Write out each line of the material exactly as given, and drop the images.

### DATA SECTION
○ ○ ○ ○

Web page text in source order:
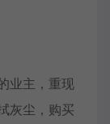
业主，重现
灰尘，购买
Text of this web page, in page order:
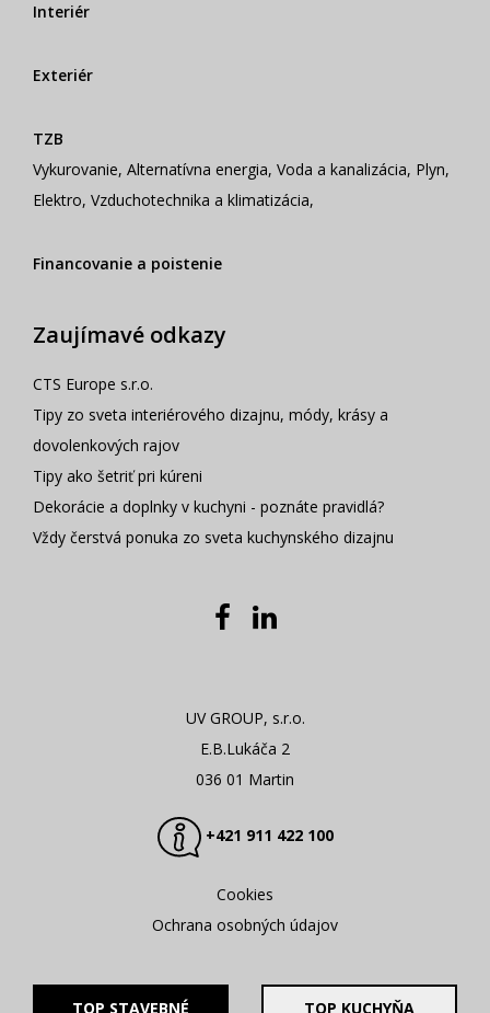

○ ○ ○ ○

### YOUR RESPONSE
Web page text in source order:
业主，重现
灰尘，购买
Text of this web page, in page order:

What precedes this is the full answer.